大規模情報病理学の進展を見ると、すでにデータが膨大すぎて人間が見て診断するのではなく、人間にわかりやすいように膨大なデータを表示することが重要になっているように見える。ただこのような試みの基礎になるには、現在も臨床に欠かせない HE 染色標本についての病理診断で、これを AI で処理し、その上に組織上での他の情報(例えば蛍光抗体法による診断)などが統合されていくようになると思う。X線写真や MRI など、さまざまな画像診断の AI 化が進んでいる現在、もちろん病理標本の AI 診断研究も進んでいるが、まだ実用には至っていない。
今日紹介するハーバード大学からの論文は、実際に病理診断で行われているのと同じレポート作成が可能な大規模言語モデルについての研究で、3月号の Nature Medicine に掲載された。タイトルは「A visual-language foundation model for computational pathology(コンピュータによる病理診断に向けた画像―言語基盤モデル)」だ。
同じ号にもう一方、大量の病理画像だけをラベル無し・マスクをかけてプレトレーニングした後、ファインチューニングにより画像中の異常を見つけて様々な用途に使えるようにした AI モデルの論文が掲載されていたが、ラベル付きの学習モデルから、大規模言語モデル LLM を用いる病理診断法の方へと移行しているのがよくわかる。
しかし、病理診断は病理医による言語ベースのレポートで行われることが普通で、画像からテキストが生成されるように、あるいは言語から画像が作れるようになるのが望ましい。この論文では、実際の病理診断での標本とレポート、論文に掲載された病理画像とその説明を、コントラスティブ学習により統合してエンベッディングすることで、現在行われている病理診断レポートが可能になるか調べている。

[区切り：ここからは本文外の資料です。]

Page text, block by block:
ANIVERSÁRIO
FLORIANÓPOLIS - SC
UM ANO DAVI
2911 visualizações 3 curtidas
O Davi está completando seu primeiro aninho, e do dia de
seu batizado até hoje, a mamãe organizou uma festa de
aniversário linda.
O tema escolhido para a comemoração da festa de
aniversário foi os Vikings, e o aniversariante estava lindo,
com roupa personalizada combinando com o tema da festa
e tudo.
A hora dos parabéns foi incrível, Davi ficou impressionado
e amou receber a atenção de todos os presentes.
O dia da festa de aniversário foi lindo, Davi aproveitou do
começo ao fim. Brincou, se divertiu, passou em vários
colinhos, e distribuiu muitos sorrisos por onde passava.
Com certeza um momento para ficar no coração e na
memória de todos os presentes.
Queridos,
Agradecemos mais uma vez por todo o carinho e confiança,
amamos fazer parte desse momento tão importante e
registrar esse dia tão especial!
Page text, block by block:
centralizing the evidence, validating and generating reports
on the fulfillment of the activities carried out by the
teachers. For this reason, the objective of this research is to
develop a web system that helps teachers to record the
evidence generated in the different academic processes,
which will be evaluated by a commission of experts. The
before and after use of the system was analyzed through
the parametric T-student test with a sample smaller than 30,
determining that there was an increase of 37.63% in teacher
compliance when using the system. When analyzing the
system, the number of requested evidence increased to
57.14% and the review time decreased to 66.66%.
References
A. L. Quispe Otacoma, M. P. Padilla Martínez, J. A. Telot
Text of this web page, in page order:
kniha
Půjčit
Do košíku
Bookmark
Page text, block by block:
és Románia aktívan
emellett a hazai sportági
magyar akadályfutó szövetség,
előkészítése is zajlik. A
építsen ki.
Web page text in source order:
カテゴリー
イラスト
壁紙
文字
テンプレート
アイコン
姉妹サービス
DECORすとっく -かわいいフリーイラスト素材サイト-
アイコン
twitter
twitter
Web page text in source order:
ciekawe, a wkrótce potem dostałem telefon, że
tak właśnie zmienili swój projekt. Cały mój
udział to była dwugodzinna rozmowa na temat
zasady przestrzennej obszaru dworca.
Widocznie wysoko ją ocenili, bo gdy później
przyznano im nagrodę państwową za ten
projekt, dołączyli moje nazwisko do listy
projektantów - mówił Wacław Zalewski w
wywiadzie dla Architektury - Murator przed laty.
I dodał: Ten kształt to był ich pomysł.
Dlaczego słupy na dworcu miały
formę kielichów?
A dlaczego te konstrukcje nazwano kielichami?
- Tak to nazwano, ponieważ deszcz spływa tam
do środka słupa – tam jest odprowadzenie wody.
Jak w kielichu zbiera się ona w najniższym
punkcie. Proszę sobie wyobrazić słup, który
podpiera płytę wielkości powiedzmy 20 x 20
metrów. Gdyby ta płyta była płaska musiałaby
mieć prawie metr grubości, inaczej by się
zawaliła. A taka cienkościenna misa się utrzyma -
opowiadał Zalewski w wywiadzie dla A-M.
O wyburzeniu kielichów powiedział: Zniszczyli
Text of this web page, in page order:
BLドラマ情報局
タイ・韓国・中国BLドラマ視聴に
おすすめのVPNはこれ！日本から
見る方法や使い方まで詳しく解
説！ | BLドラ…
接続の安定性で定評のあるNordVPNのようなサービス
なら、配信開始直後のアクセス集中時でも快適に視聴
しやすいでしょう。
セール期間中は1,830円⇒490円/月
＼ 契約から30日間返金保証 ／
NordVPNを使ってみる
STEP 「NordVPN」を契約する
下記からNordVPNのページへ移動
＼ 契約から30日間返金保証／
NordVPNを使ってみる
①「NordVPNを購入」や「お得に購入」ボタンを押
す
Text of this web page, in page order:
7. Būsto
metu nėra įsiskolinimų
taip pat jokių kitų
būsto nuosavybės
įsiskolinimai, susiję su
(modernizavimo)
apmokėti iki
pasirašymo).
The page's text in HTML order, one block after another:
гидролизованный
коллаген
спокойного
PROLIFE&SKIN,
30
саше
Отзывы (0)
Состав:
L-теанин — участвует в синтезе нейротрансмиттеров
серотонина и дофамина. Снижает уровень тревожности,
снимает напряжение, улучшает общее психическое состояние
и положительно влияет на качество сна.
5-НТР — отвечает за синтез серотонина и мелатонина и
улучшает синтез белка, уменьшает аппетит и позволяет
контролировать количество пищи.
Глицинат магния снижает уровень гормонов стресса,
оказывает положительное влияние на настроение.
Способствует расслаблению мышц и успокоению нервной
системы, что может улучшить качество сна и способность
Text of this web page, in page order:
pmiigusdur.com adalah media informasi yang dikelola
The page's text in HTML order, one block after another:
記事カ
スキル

医学の様々な分野で進行している、いわゆる画像と説明のマルチモーダルエンべディングモデルの作成と考えて貰えば良い。じっさいには8台の GPU を備えたコンピュータに100万枚の画像とその説明をラベルなしで学習させた完全に独自のモデルを形成している。
多くの病理診断 AI はガン診断でのパーフォーマンスで評価されており、今回のモデルは全く新しい画像の診断(Zeroshot)では、すべてのガン診断でこれまで作成された他のモデルを凌駕する。さらに、訓練に使ったラベル付けされたデータセットで比べても、他のモデルより勝るという結果だ。
ただ、このような独自モデルでは学習したデータの大きさに限界がある。特に、稀なガンの診断となるとそのパーフォーマンスは低下する。そこで、少数ショット学習でそれぞれのクラスの特徴を示すラベルを増やしてパーフォーマンスを比べ、今回のモデルではより少ないラベルで高いパーフォーマンスに到達できることも示し、モデルのチューニングを工夫することでパーフォーマンスを挙げられる可能性を示している。
では画像からレポート作成が可能かだが、画像を見ただけですらすらレポートができるというわけではない。決まった書式の中の穴埋めを行う形でレポートが作成できるといった程度が現状だ。
他にも、組織上でガンなど病理変化を特定する能力についても調べているが、省略する。
読んだ印象では、他の分野の同じ試みと比べて、まだまだといった感がある。おそらく、病理標本の多様性が大きすぎて、100万程度の学習では、100%に近い診断率まではかなり道のりが遠い気がする。ただテキストと画像の統合は人間が最終判断する場合は必須になるので、さらに数を増やしてパーフォーマンスを上げていく必要があるだろう。また、少数ショット学習だけでなく、最近流行りのプロンプト学習なども合わせることで、進展していくと予想できる。
とはいえ、病理に特化したモデルを拡大していくのか、一般画像を学習したモデルを病理にも使えるようなチューニングを行うのか、素人には予想できない。重要なのは、並行して昨日紹介したような形態と遺伝子発現の統合されたデータが急速に拡大すると思うので、これと統合するという観点では、独自モデルを医学界全体で進めるのがいいような気がする。